最后，我们可以初始化 JSON loader 来解析 JSON 记录。为了简化起见，我们还移除了空记录。

In [17]:
# Define path to the JSON file relative to this notebook
# Change this to the path to your JSON file
FILE_PATH = "../../../../../ts_git_log.json"

# Load data from JSON file and extract metadata
loader = JSONLoader(
    file_path=FILE_PATH,
    jq_schema=".commit_history[]",
    text_content=False,
    metadata_func=extract_metadata,
)
documents = loader.load()

# Remove documents with None dates
documents = [doc for doc in documents if doc.metadata["date"] is not None]

In [18]:
print(documents[0])

page_content='{"commit": "44e41c12ab25e36c202f58e068ced262eadc8d16", "author": "Lakshmi Narayanan Sreethar<lakshmi@timescale.com>", "date": "Tue Sep 5 21:03:21 2023 +0530", "change summary": "Fix segfault in set_integer_now_func", "change details": "When an invalid function oid is passed to set_integer_now_func, it finds out that the function oid is invalid but before throwing the error, it calls ReleaseSysCache on an invalid tuple causing a segfault. Fixed that by removing the invalid call to ReleaseSysCache.  Fixes #6037 "}' metadata={'source': '/Users/avtharsewrathan/sideprojects2023/timescaleai/tsv-langchain/ts_git_log.json', 'seq_num': 1, 'id': '8b407680-4c01-11ee-96a6-b82284ddccc6', 'date': '2023-09-5 21:03:21+0850', 'author_name': 'Lakshmi Narayanan Sreethar', 'author_email': 'lakshmi@timescale.com', 'commit_hash': '44e41c12ab25e36c202f58e068ced262eadc8d16'}


### 将文档和元数据加载到 TimescaleVector 向量数据库

既然我们已经准备好了文档，现在就将它们与向量嵌入表示一起处理并加载到我们的 TimescaleVector 向量数据库中。

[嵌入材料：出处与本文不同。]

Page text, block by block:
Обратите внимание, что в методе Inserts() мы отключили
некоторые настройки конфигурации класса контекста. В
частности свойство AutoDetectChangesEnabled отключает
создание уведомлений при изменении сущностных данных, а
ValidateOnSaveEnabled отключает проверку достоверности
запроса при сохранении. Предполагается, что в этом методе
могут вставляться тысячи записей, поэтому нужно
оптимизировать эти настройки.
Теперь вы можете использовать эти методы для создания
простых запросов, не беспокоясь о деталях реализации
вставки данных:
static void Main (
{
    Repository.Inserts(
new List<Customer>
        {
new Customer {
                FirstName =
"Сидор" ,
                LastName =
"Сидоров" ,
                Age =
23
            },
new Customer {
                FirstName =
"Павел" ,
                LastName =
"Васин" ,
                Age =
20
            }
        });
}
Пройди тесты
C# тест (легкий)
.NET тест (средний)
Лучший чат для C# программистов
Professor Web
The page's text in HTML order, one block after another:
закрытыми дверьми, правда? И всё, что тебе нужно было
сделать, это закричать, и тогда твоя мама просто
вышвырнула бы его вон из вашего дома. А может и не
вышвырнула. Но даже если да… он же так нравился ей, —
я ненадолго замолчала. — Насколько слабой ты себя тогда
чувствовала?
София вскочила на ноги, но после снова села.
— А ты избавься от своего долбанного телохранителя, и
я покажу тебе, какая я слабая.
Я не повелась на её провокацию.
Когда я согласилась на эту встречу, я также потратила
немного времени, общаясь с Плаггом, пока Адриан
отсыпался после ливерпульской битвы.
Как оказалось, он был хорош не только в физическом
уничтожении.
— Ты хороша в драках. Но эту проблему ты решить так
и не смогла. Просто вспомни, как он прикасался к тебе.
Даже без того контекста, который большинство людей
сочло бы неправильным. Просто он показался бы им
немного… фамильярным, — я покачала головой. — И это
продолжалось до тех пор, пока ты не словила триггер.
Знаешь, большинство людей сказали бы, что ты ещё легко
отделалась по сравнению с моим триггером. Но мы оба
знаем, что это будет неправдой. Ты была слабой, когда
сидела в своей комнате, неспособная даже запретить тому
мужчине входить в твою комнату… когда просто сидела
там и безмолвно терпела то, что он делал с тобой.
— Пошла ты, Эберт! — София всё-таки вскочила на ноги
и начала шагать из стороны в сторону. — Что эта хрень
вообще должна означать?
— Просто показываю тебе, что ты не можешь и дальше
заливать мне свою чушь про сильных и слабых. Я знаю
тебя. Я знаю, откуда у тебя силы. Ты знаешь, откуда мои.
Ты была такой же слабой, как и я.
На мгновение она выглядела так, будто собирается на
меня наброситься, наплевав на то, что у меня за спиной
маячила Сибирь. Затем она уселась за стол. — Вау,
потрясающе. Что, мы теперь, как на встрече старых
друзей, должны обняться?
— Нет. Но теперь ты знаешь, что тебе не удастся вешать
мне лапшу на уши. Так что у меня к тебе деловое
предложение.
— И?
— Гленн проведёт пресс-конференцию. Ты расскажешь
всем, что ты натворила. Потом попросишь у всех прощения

由于这是一个演示，我们只加载前 500 条记录。在实际应用中，您可以加载任意数量的记录。

In [19]:
NUM_RECORDS = 500
documents = documents[:NUM_RECORDS]

然后我们使用 `CharacterTextSplitter` 将文档分割成更小的块（如果需要），以便于嵌入。请注意，此分割过程会保留每个文档的元数据。

In [20]:
# Split the documents into chunks for embedding
text_splitter = CharacterTextSplitter(
    chunk_size=1000,
    chunk_overlap=200,
)
docs = text_splitter.split_documents(documents)

接下来，我们将从先前完成预处理的文档集合中创建一个 Timescale Vector 实例。

首先，我们将定义一个集合名称，它将是我们 PostgreSQL 数据库中的表名。

我们还将定义一个时间间隔（time delta），并将其传递给 `time_partition_interval` 参数，该参数将用于按时间对数据进行分区。每个分区将包含指定时长的时段数据。为简单起见，我们将使用 7 天，但您可以根据您的用例选择任何有意义的值——例如，如果您频繁查询近期向量，您可能希望使用更小的时间间隔，如 1 天；如果您查询跨度长达十年的向量，您可能希望使用更大的时间间隔，如 6 个月或 1 年。

最后，我们将创建 TimescaleVector 实例。我们将 `ids` 参数指定为我们在上述预处理步骤中创建的元数据中的 `uuid` 字段。我们这样做是因为我们希望我们的 UUID 的时间部分反映过去（即提交发生的时间）。但是，如果我们希望当前日期和时间与我们的文档相关联，我们可以删除 `id` 参数，UUID 将自动创建为当前日期和时间。

In [21]:
# Define collection name
COLLECTION_NAME = "timescale_commits"
embeddings = OpenAIEmbeddings()

# Create a Timescale Vector instance from the collection of documents
db = TimescaleVector.from_documents(
    embedding=embeddings,
    ids=[doc.metadata["id"] for doc in docs],
    documents=docs,
    collection_name=COLLECTION_NAME,
    service_url=SERVICE_URL,
    time_partition_interval=timedelta(days=7),
)

### 按时间和相似度查询向量

现在我们已将文档加载到 TimescaleVector 中，可以按时间和相似度进行查询。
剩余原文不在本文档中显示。